Monthly Commentary: October 2020

Monthly Commentary: October 2020

Key global trends – equities finally pull back

Global equities had their first monthly negative return since bottoming in March, reflecting a shakeout in the high-flying U.S. technology sector. Despite the risk-off equity sentiment, gold prices also fell back (and commodities more generally), which likely reflected a rebound in the ‘safe-haven’ $US. Already very low global bond yields hardly budged either way.

Despite these ‘counter-trend’ moves in September, as seen in the chart set below, global bond yields and the $US remain in a medium-term downtrend, with global equities and gold prices in an uptrend*.

Global equity fundamentals – valuations reliant on low bond yields, earnings expectations have lifted

Let me offer a couple of new charts this month – breaking down the key fundamental drivers of the most important equity index in the world, the S&P 500.

As seen in the first chart below, the S&P 500 ended September trading at a price-to-forward earnings (PE) ratio of of 21.3 – which is a bit lower than the levels seen in recent months, due to both the correction in prices and a modest lift in forward earnings. As evident, 21.3 is well above its long-run average level but to an extent reflective of the very low level of bond yields – with the U.S. 10-year government bond yield ending the month at only 0.7%.

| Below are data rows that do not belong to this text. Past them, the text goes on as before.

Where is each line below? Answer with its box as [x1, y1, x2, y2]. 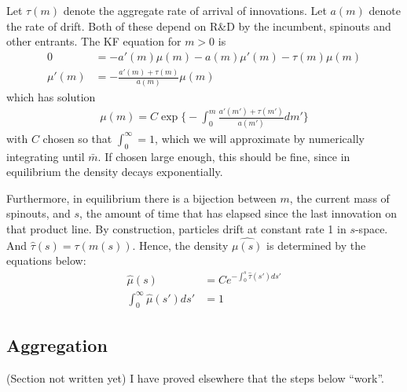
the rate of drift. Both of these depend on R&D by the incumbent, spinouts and [6, 17, 391, 34]
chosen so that [42, 130, 112, 146]
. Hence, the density [132, 236, 229, 253]
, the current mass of [289, 189, 390, 206]
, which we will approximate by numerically [155, 130, 365, 146]
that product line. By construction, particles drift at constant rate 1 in [6, 220, 346, 236]
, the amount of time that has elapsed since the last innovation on [79, 205, 398, 222]
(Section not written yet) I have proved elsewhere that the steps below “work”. [6, 369, 384, 386]
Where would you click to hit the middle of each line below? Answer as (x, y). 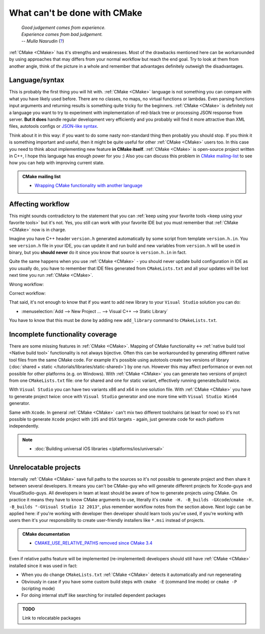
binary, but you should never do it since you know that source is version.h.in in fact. (98, 252)
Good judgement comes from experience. (63, 28)
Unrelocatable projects (45, 467)
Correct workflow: (27, 293)
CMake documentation (46, 534)
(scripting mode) (38, 589)
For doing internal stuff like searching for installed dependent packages (93, 595)
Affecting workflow (39, 204)
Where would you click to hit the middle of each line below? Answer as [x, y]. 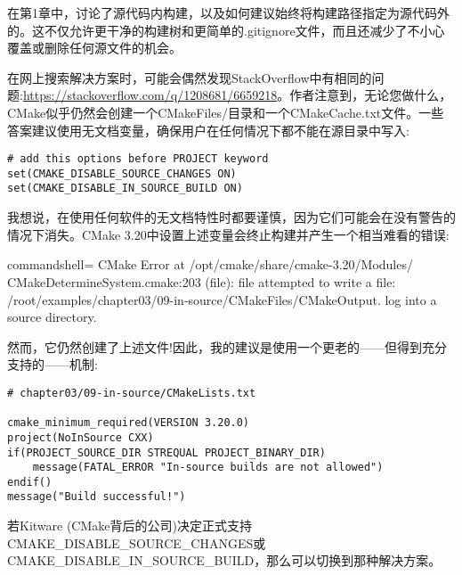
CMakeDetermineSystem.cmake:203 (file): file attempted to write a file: [202, 281]
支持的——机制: [53, 364]
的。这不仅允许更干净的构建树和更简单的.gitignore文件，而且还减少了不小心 [226, 30]
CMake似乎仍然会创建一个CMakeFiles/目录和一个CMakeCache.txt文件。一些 [226, 112]
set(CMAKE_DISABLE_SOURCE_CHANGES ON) [122, 173]
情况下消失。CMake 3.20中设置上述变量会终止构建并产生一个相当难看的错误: [228, 234]
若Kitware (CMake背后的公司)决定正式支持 [130, 526]
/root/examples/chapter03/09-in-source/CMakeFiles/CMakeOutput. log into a [222, 299]
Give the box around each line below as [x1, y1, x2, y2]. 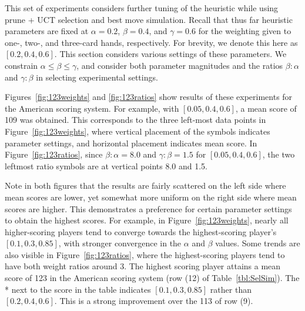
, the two [262, 148, 295, 160]
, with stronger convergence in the [58, 237, 182, 249]
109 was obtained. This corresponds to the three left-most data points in [5, 113, 266, 126]
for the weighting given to [198, 25, 291, 37]
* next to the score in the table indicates [5, 283, 151, 295]
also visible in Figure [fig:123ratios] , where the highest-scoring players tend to [5, 248, 285, 260]
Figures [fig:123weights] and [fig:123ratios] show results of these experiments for [5, 91, 293, 103]
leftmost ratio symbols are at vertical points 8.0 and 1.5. [5, 159, 207, 172]
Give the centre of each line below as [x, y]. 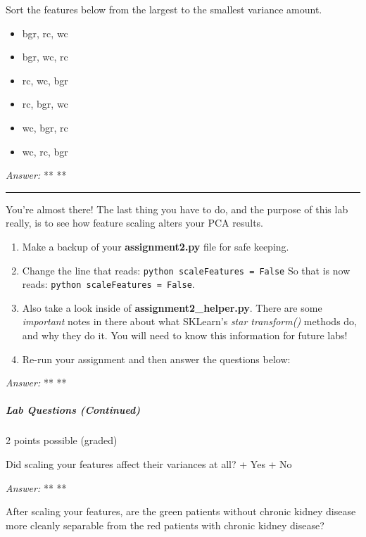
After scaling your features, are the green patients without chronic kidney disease [181, 511]
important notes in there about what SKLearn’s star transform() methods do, [189, 321]
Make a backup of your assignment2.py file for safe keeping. [156, 246]
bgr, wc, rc [45, 57]
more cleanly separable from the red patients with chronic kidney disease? [165, 525]
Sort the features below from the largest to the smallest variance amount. [164, 9]
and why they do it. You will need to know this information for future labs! [185, 335]
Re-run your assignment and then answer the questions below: [156, 359]
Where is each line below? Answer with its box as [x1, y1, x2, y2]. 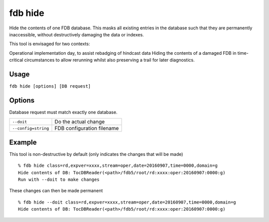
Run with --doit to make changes [18, 177, 100, 182]
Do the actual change [54, 118, 105, 125]
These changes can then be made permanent [9, 188, 103, 194]
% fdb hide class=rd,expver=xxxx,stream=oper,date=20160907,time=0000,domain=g [18, 163, 218, 169]
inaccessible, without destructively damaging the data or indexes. [9, 31, 144, 37]
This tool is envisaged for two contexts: [9, 41, 90, 47]
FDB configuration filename [54, 125, 119, 132]
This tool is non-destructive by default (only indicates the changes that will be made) [9, 151, 183, 157]
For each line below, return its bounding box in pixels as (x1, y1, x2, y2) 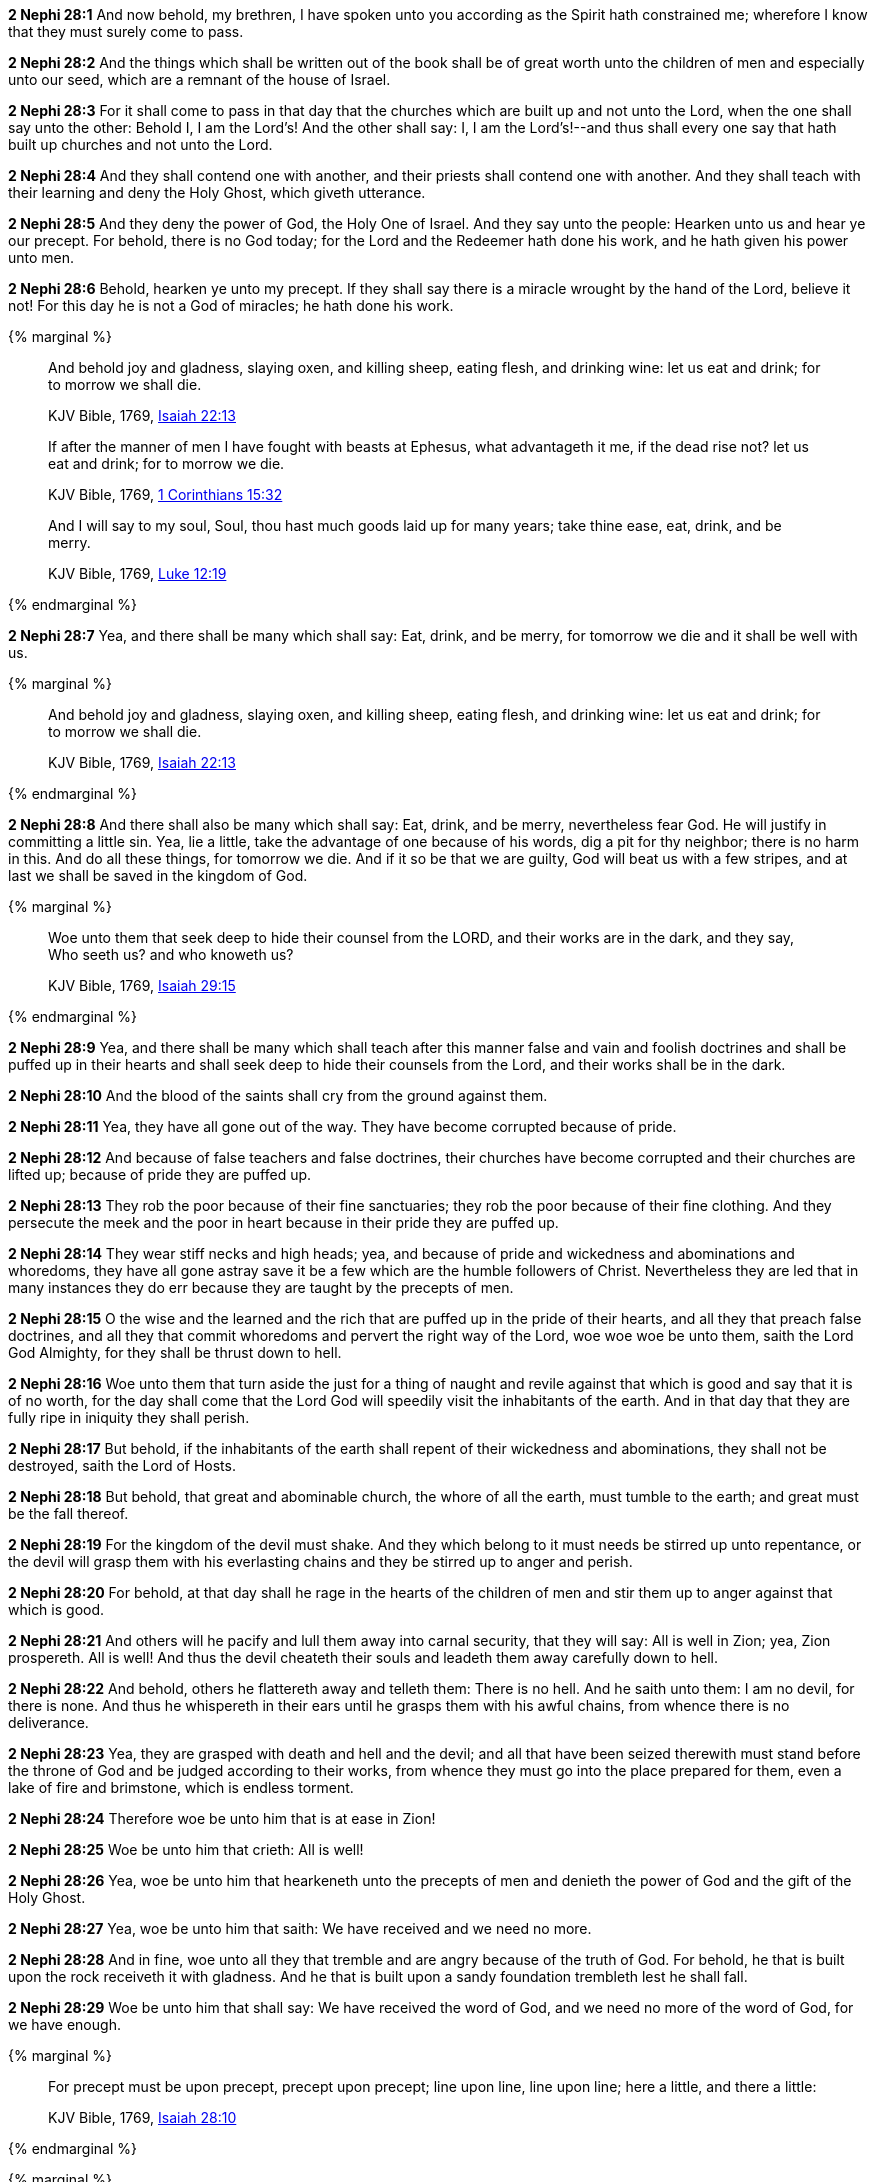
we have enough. (8, 2016, 121, 2033)
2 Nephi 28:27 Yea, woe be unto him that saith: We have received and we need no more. (8, 1920, 592, 1937)
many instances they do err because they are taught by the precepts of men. (8, 1279, 514, 1296)
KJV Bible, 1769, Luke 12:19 (48, 565, 227, 582)
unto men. (8, 249, 75, 266)
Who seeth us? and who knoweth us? (48, 946, 294, 963)
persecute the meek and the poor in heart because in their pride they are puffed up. (8, 1214, 559, 1231)
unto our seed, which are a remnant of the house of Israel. (8, 71, 391, 88)
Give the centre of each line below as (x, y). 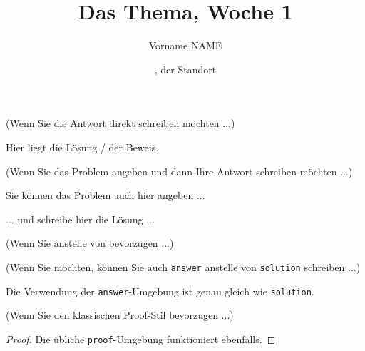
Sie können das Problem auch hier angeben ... (106, 195)
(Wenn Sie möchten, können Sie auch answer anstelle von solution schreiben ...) (183, 266)
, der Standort (185, 69)
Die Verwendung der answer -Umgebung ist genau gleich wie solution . (160, 291)
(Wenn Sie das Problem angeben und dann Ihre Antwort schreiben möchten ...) (179, 171)
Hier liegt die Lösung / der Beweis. (82, 147)
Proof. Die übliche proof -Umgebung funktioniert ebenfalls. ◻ (141, 339)
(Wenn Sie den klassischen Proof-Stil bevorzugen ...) (120, 315)
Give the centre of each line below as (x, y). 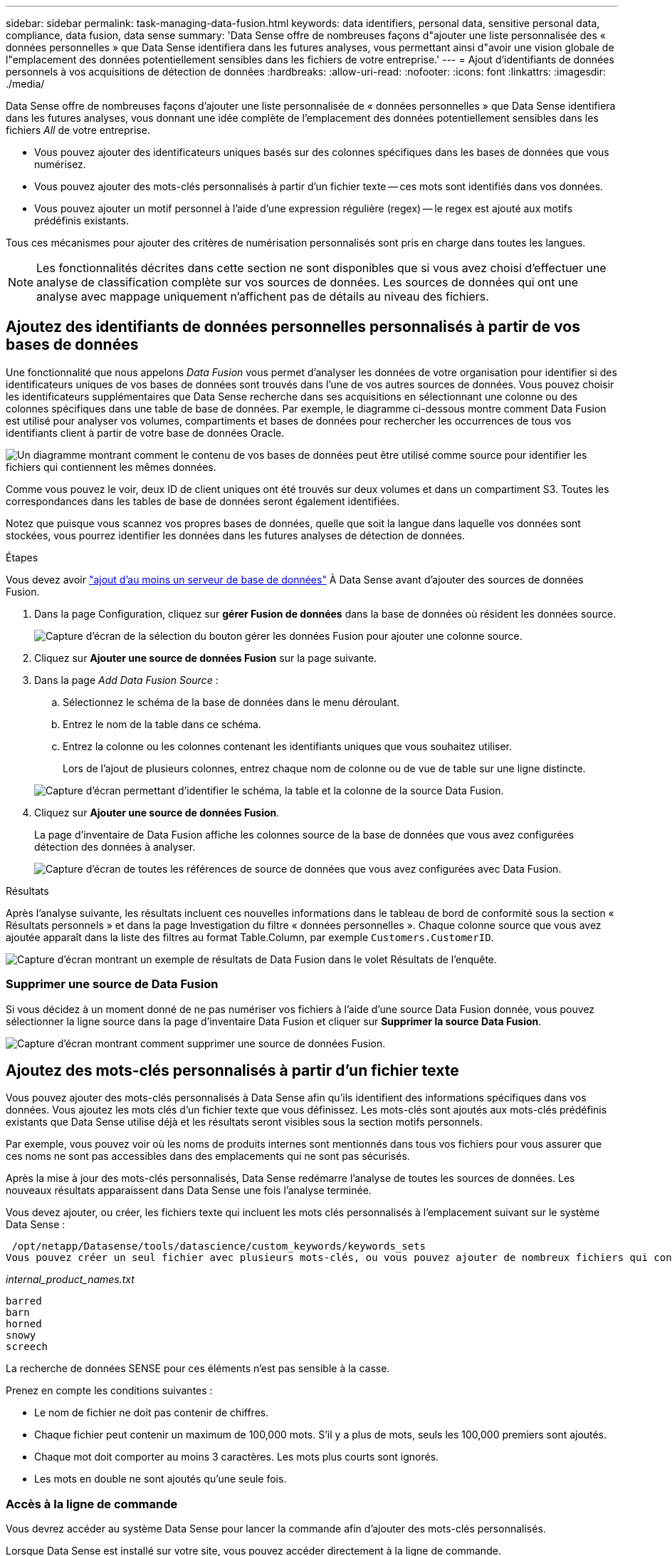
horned (24, 1324)
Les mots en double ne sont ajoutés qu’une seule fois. (161, 1479)
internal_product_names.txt (70, 1280)
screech (27, 1347)
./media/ (25, 84)
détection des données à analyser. (115, 846)
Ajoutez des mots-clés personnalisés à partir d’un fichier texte (232, 1071)
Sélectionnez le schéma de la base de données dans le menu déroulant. (231, 702)
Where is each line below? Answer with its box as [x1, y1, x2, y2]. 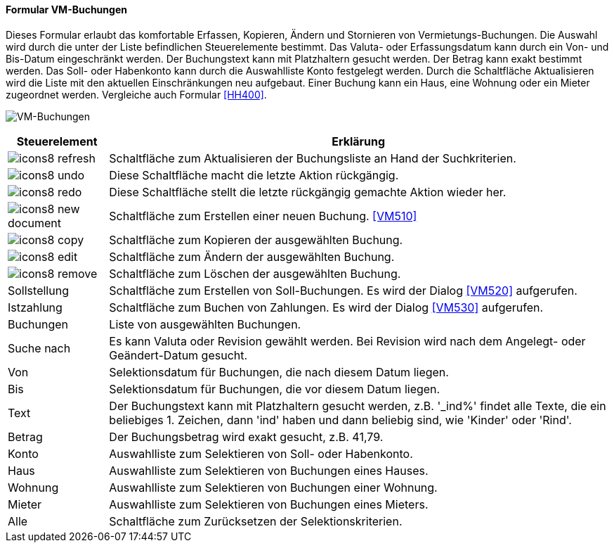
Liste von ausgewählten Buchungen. [109, 317, 301, 331]
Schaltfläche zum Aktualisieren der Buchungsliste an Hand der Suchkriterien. [109, 151, 516, 165]
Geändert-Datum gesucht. [109, 348, 248, 362]
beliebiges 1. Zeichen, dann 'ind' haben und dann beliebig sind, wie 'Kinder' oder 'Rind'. [109, 412, 572, 427]
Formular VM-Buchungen [6, 4, 127, 15]
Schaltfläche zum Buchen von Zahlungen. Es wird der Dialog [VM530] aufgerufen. [109, 300, 544, 314]
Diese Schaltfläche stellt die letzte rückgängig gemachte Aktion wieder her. [109, 184, 507, 199]
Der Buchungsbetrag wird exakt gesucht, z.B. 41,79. [109, 429, 384, 444]
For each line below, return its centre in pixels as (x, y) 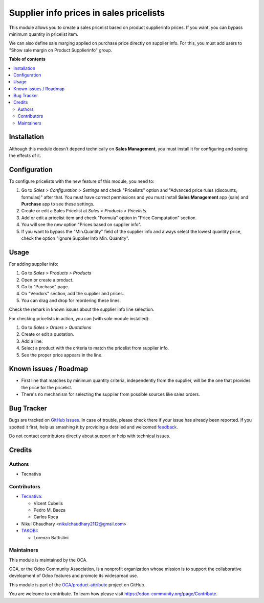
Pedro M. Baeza (50, 510)
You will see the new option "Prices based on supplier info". (81, 225)
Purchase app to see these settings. (58, 204)
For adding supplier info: (34, 264)
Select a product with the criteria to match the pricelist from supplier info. (95, 348)
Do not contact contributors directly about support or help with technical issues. (90, 436)
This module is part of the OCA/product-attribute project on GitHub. (77, 585)
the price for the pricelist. (47, 387)
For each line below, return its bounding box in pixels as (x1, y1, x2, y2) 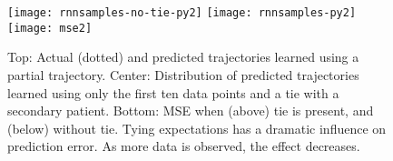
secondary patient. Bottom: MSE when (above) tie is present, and (7, 101, 374, 120)
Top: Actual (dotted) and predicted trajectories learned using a (7, 47, 359, 66)
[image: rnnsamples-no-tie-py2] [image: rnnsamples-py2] (7, 6, 357, 19)
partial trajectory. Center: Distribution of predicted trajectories (7, 65, 359, 84)
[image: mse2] (7, 21, 93, 35)
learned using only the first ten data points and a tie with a (7, 83, 339, 102)
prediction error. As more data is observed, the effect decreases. (7, 136, 360, 156)
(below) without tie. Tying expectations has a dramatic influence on (7, 118, 387, 137)
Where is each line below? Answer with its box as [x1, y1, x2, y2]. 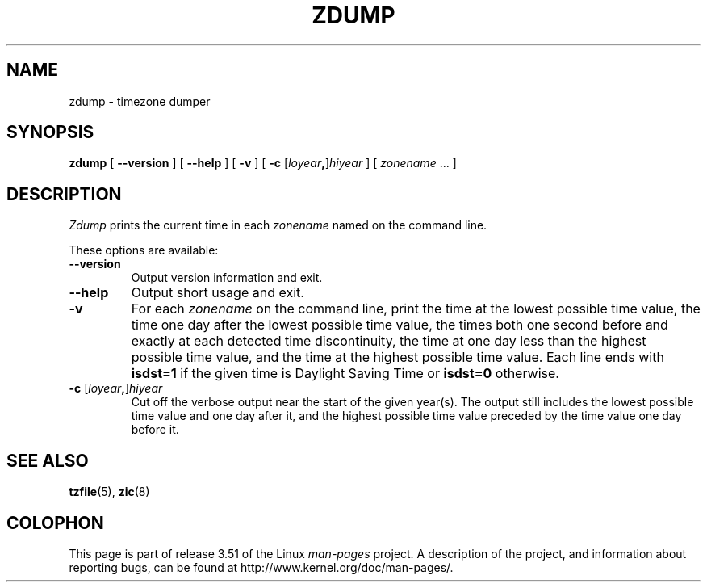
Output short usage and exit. [131, 284, 304, 301]
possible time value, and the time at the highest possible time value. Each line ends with [131, 349, 664, 366]
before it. [131, 422, 179, 437]
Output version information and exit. [131, 271, 323, 285]
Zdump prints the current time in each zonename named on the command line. [69, 218, 487, 233]
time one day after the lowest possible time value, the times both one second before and [131, 317, 668, 334]
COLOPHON [6, 512, 104, 533]
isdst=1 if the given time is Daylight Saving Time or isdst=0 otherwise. [131, 365, 559, 382]
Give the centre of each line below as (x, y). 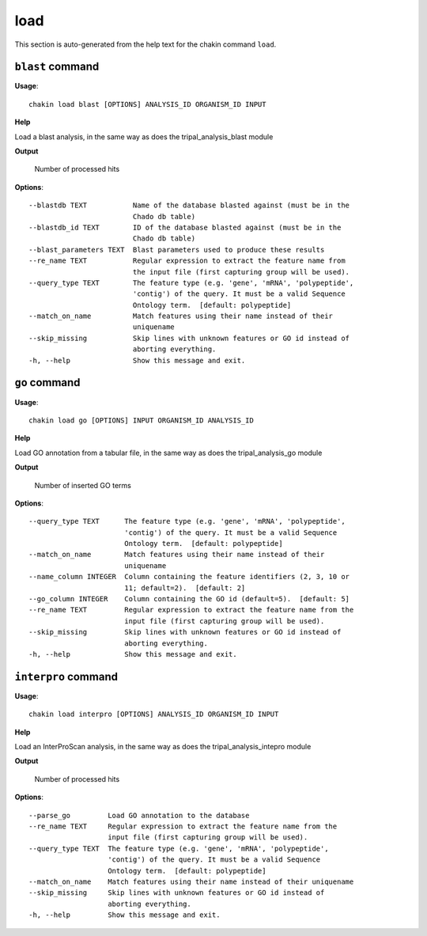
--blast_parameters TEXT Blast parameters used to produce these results (177, 250)
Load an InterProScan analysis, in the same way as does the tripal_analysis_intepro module (163, 747)
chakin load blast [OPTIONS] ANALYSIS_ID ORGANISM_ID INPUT (147, 104)
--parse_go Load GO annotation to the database (139, 815)
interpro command (66, 676)
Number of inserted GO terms (83, 485)
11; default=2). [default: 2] (185, 588)
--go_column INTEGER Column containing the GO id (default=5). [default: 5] (189, 599)
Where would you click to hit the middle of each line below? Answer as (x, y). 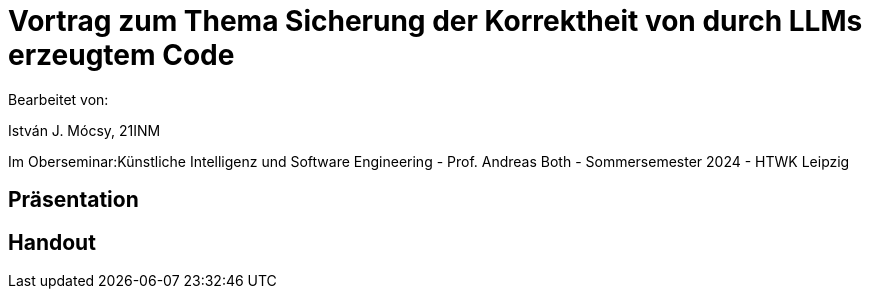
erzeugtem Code (121, 55)
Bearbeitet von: (58, 99)
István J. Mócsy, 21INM (84, 130)
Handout (52, 242)
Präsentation (73, 200)
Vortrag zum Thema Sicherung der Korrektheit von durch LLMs (435, 21)
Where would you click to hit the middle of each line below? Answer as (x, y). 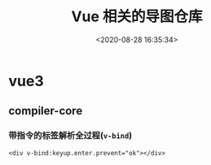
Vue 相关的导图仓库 (137, 17)
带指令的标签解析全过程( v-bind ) (70, 136)
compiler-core (46, 111)
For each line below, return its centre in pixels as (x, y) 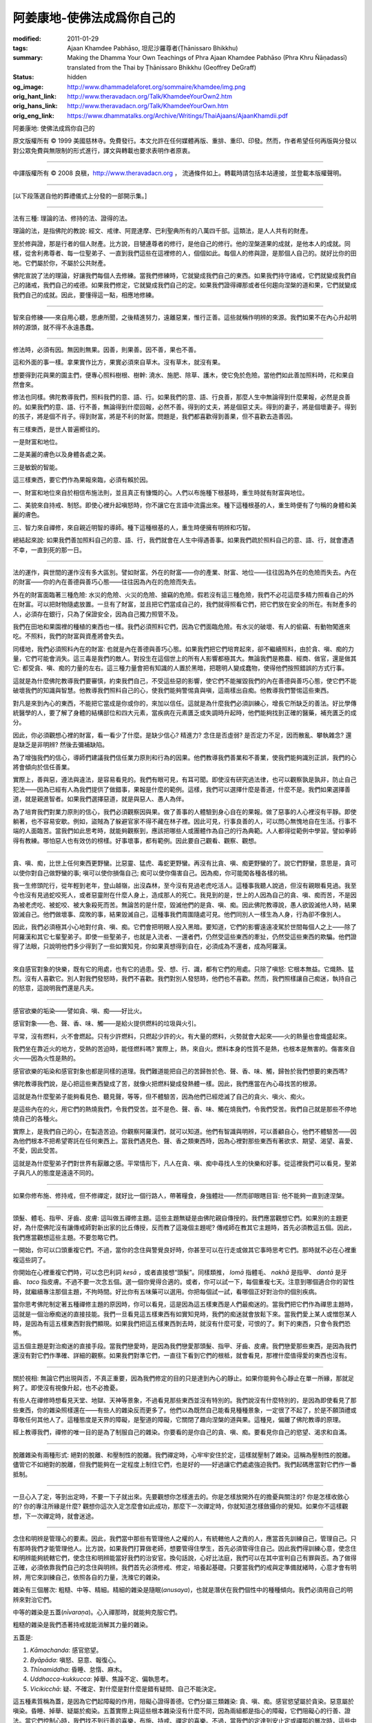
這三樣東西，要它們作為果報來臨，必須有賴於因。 (82, 480)
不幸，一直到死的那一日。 (49, 550)
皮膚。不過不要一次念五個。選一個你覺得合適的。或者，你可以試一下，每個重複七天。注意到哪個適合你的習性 (201, 1282)
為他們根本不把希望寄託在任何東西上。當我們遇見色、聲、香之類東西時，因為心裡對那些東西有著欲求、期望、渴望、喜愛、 (185, 1141)
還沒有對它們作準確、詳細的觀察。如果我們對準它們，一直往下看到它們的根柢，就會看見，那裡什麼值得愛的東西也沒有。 (182, 1356)
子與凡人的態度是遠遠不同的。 (55, 1173)
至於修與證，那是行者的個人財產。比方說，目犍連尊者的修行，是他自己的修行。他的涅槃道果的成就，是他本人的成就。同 (182, 243)
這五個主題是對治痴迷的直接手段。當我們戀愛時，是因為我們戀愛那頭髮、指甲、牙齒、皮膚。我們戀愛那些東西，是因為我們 (185, 1346)

Econometrically drawing a ‘line of best fit’ through the monthly levels of interest and PE valuations stretching back several decades (granted a crude valuation metric), suggests a PE ‘fair value’ at end-September of 19.9, or 7% below the actual level. Given the loose relationship evident in the chart, however, this degree of valuation is not that extreme – and somewhat less stretched than at end-August.

My second chart focuses on U.S. earnings expectations. It tracks analyst expectations for calendar year earnings and hence forward earnings estimates on a rolling monthly basis.

Note: ‘forward earnings’ is a weighted average of current and subsequent calendar year estimates – with the weight on next year’s earnings rising as it gets closer. In essence, for example, forward earnings in June 2020 reflect a weight of 50% to CY’20 and CY’21 earnings respectively. In December this year, forward earnings will place a 100% weight on CY’21 earnings (wherever analyst expectations are at the time).

The chart below shows that while earnings expectations were downgraded significantly earlier this year (reflecting the economic lockdowns) they have since stabilised, and in fact increased a little. Based on current market expectations, U.S. forward earnings are on track to rise by 23% between now and end-2021, which (at end-September prices) would pull down the PE ratio to a more reasonable 17.3. Even allowing for moderate further downgrades (my estimates in the table below) could still see forward earnings rise by 14% over this period, with the market trading at an end-2021 PE ratio of 18.7.

All up, this analysis suggests the U.S. market could hold up if the economic recovery continues and bond yields stay reasonably low – but significant further upside could be limited, given the prospect of some eventual lift in bond yields and an already fully valued market.

Key global equity themes – U.S., technology, growth and quality

As seen in the table below, it was the popular U.S., technology and growth/momentum themes that suffered the biggest pullbacks in September, though financial, energy and ‘value’ stocks more broadly also had notable declines. Being only the first month of a potential ‘counter-trend’ equity rotation, the relative performance rankings of the long popular U.S., technology and growth/momentum themes remain in place.

Tables ordered by 6/12 month return performance for each region, sector and factor respectively – on a local currency basis. Past performance is not indicative of future performance.  You cannot invest directly in an index.

Cash and bonds – government yields drop, credit spreads widen

In the local cash and fixed income market, overall bond yields fell last month while credit spreads widened – resulting in fixed-rate bonds outperforming cash, and government bonds doing better than corporate bonds (of similar duration).